United States Court of Appeals, Second Circuit
May 31, 1977
556 F.2d 659 (2d Cir. 1977)

Summary

In Division 580 v. Central New York Regional Transportation Authority, 556 F.2d 659 (2nd Cir. 1977), the union sought to enjoin the Authority from imposing a resolution of a labor dispute in accordance with New York state law.

Summary of this case from Local Division 519 v. LaCrosse Municipal Trans.

Opinion

No. 1184, Docket 77-7116.

Argued April 28, 1977.

Decided May 31, 1977.

Barry M. Shulman, Axenfeld, Webb, Marshall, Bersani Scolaro, Syracuse, N.Y., for appellees.

Jules L. Smith, Blitman King, Syracuse, N.Y. (Bernard T. King, James R. LaVaute, Syracuse, N.Y., of counsel, Earle W. Putnam, Gen. Counsel, Washington, D.C., Amalgamated Transit Union), for appellant.

Appeal from the United States District Court for the Northern District of New York.

Before MANSFIELD, Circuit Judge, SMITH, Chief Judge, and PALMIERI, District Judge.

Of the United States District Court for the District of Montana, sitting by designation.

Of the United States District Court for the Southern District of New York, sitting by designation.


This appeal arises from the denial of a motion for a preliminary injunction sought by the appellant, Division 580, Amalgamated Transit Union, AFL-CIO (the "Union"), to restrain the appellee, Central New York Regional Transportation Authority (the "Authority") from conducting or participating in fact-finding proceedings pursuant to the impasse resolution procedures set forth in New York State's Taylor Law, N.Y. Civil Service Law § 209 (McKinney 1973).

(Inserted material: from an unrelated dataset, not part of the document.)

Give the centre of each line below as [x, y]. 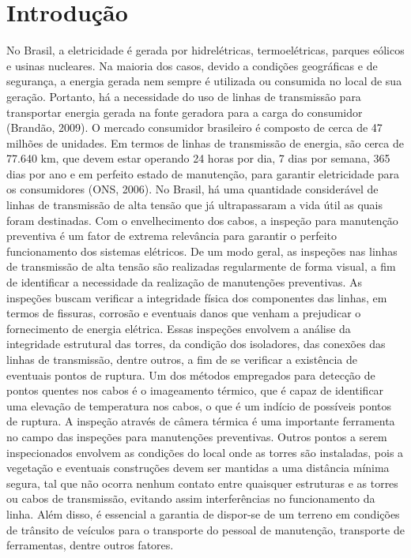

The action is the result of a labor dispute between the Union and the Authority as to whether the Union has a right to submit to compulsory arbitration its new collective bargaining agreement with the Authority or whether the Union is subject to the Taylor Law and its impasse resolution procedures. After a hearing in the District Court for the Northern District of New York, Judge Lloyd F. MacMahon denied the Union's application for a preliminary injunction on the grounds that the Union had failed to make a clear showing of either (1) probable success on the merits and possible irreparable injury, or (2) sufficiently serious questions going to the merits to make them a fair ground for litigation and a balance of hardships tipping decidedly in favor of the Union. We affirm.

I. Background Facts

The Authority is a public benefit corporation created by statute in 1970. N.Y. Public Authorities Law § 1328 (McKinney Supp. 1976-77). Its purposes are to continue, develop, and improve transportation services in certain counties in New York, § 1329, and it has relatively broad statutory powers to fulfill those purposes, §§ 1331, 1332, including authority to enter into collective bargaining agreements with labor representatives duly elected by the employees of the Authority. § 1331(A)(13).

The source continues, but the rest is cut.